In the SYNTHEMA project, ethics and legal compliance are not just checkboxes, they are foundational pillars. Designed in alignment with the EU’s AI Act and GDPR, SYNTHEMA integrates ethical principles such as human oversight, transparency, fairness, and accountability into every stage of its AI development. Through a value-sensitive design approach, the project brings together clinicians, patients, legal experts, and developers to ensure that real-world concerns shape the technology from the ground up.

To operationalize these principles, SYNTHEMA implemented a harmonized ethics approval process across all participating clinical sites. This included the preparation of study protocols, informed consent forms, Data Protection Impact Assessments (DPIAs), and dataset access agreements. A Joint Controllership Agreement (JCA) defines shared responsibilities for data governance, ensuring that all data processing activities are legally sound and ethically robust.

The project also developed a comprehensive documentation toolkit—ranging from tailored consent forms to global DPIAs—that supports transparency, reproducibility, and compliance. These materials not only safeguard patient rights but also serve as templates for future initiatives in synthetic data and federated learning. By embedding ethics into its technical and operational core, SYNTHEMA sets a new standard for responsible AI in healthcare research.

Both, VHIR and ICH have obtained the ethical approval for SCD and AML use respectively.

The role of EuroBloodNet, ENROL and RADeep

The onboarding of use cases in SCD and AML within the SYNTHEMA framework is progressing through active collaboration with key European networks and scientific associations, concretely ERN-EuroBloodNet and the European Hematology Association (EHA). These collaborations aim to foster alignment with clinical standards, promote interoperability of data across centres, and support real-world deployment of synthetic data and AI solutions.

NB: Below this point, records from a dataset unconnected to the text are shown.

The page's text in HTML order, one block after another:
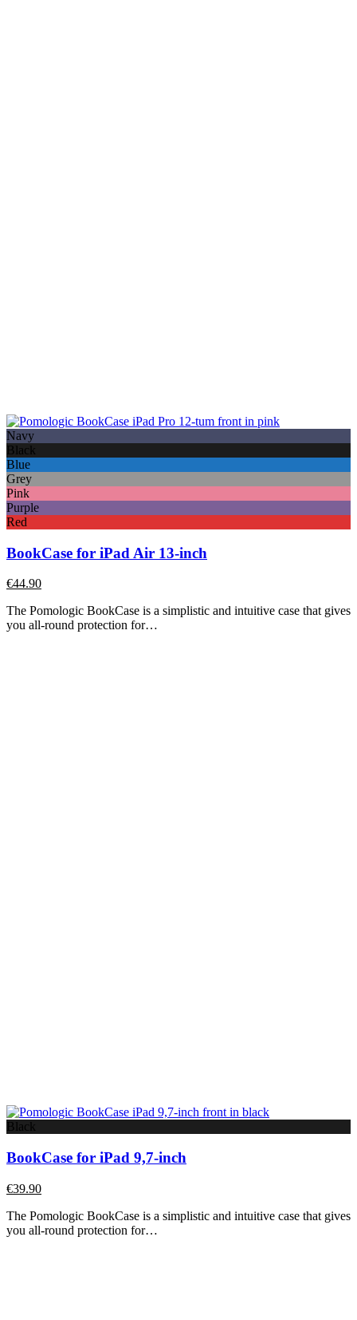
Navy
Black
Blue
Grey
Pink
Purple
Red
BookCase for iPad Air 13-inch
€44.90
The Pomologic BookCase is a simplistic and intuitive case that gives
you all-round protection for…
Black
BookCase for iPad 9,7-inch
€39.90
The Pomologic BookCase is a simplistic and intuitive case that gives
you all-round protection for…

The involvement of ERN-EuroBloodNet has enabled SYNTHEMA to engage with additional affiliated hospitals across several EU countries.  RADeep (Rare Anaemia Disorders European Epidemiological Platform) plays a critical role in gathering standardized data on patients with rare anaemia disorders. the RADeep standard was leveraged to serve as the main data infrastructure model. The RADeep-based infrastructure allowed the collection of structured clinical, genomic, metabolomic, and imaging data following a predefined template harmonised with the ENROL metadata framework

ENROL (European Rare Blood Disorders Platform) serves as an umbrella registry for rare haematological disorders. By aligning with ENROL’s standards, SYNTHEMA ensures standardised data models, governance frameworks, and interoperability across registries, clinical sites, and European health data infrastructures. The collaboration with these platforms strengthens SYNTHEMA’s ability to build a harmonised and comprehensive dataset. It also supports the project’s ambition to inform the development of novel treatments and improve care for patients with rare blood disorders.

Looking ahead

The project’s upcoming goals include finalising the AML and SCD datasets and refining the ETL processes. With hundreds of patient records already processed and additional contributions underway, SYNTHEMA is steadily building a high-quality foundation for future clinical research. Its collaboration with RADeep and ENROL helps position this effort within the broader European landscape for rare disease research.

As the project approaches its final phase, the structured and ethical collection of data will continue to play a central role in advancing science and improving care for patients with rare haematological diseases.